В. И. Ленин видит в этих суждениях Волгина свидетельство гениальности Чернышевского, понимавшего, «что существование правительства, прикрывающего наши антагонистические общественные отношения, является страшным злом, особенно ухудшающим положение трудящихся».[55]
Волгин заявляет Соколовскому: «Если сказать правду, лучше пусть будут освобождены без земли». В. И. Ленин разъясняет это положение следующим образом: «То есть если так сильны у нас крепостники — помещики, пусть лучше выступают они открыто, прямо и договаривают до конца, чем прятать эти же крепостнические интересы под компромиссами лицемерного абсолютного правительства».[56]
По словам В. И. Ленина, Чернышевский «протестовал, проклинал реформу, желая ей неуспеха, желая, чтобы… получился крах, который бы вывел Россию на дорогу открытой борьбы классов».[57] Такова позиция последовательного демократа и революционера, таков идейный смысл событий, изображенных в «Прологе пролога».

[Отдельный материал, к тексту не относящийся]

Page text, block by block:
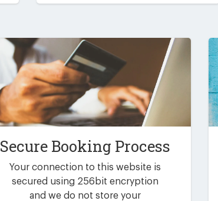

Когда все общественные силы достаточно полно обрисованы перед читателем, Чернышевский сталкивает их в прямом политическом действии в картине банкета, созванного по поводу выхода царских рескриптов. Это составляет кульминацию сюжета.
Неожиданно для Савелова и либералов, уже считавших, что «дело свободы» окончательно проиграно, Чаплин получил отставку, и рескрипт был подписан царем. Чернышевский подчеркивает, таким образом, что правительство встало на путь реформ вовсе не благодаря деятельности прогрессистов, не вследствие интриг Савелова, а «по общественной необходимости». Правительство встало на путь фальшивого и лицемерного «освобождения» крестьян сверху для того, чтобы предотвратить действительное их освобождение снизу. Но либералы приписывают себе честь «победы»: «Они задрали носы и пошли по Петербургу победителями, завоевателями» (189).
Соколовский все еще не освободился от власти Либеральных надежд и предлагает Илатонцеву созвать провинциальных помещиков, чтобы, взяв их на испуг, использовать их растерянность, вызванную рескриптом, и вырвать от них подписи, обеспечивающие более выгодные для крестьян условия выкупа. Но либерал Рязанцев приглашает на обед правительственного чиновниканреформиста Савелова, и тот со всей определенностью разъясняет помещикам, что реформа будет проводиться в интересах помещиков и руками помещиков, что крестьяне отданы правительством им на разграбление.
Обед у Илатонцева приводит к результатам, прямо противоположным тем целям, для которых он был затеян. Так раскрывается предательская роль либералов, прикрывающих цветистыми фразами реакционную политику самодержавия.
Только теперь Соколовский на опыте убеждается в том, что на основе правительственных постановлений, опираясь на либеральных прогрессистов, ничего невозможно сделать в интересах народа.
Сцена обеда у Илатонцева является кульминацией сюжета не только потому, что здесь окончательно выясняется характер реформы и определяется развязка события, стоящего в центре сюжета, но и потому, что единство лагеря крепостников, правительства и либералов становится тут очевидным. В этой сцене непримиримость противоречий между помещиками и крестьянами, между либералами — прогрессистами и революционерами — демократами достигает наивысшей силы. Лагерю реакции одиноко противостоит здесь революционер — демократ Волгин. Он выступает как представитель мнений, «врожденных русскому народу, народу мужиков, не понимающих ничего, кроме полного мужицкого равенства» (195). Он уверен в том, что после действительного раскрепощения народа, после уничтожения помещичьего землевладения и крепостной кабалы Россия двинулась бы вперед семимильными шагами. Ио для этого необходимо, чтобы «освобождение было полное и мгновенное, по мыслям народа…» (197), а такое освобождение возможно только силами самого народа. Глубокий трагизм положения Волгина заключается в понимании того, что полицейско — самодержавная власть сильна и крепка пассивностью, покорностью масс, их неспособностью к организованному революционному действию: «Жалкая нация, жалкая нация! — Нация рабов, — снизу доверху, все сплошь рабы… — думал он, и хмурил брови» (197).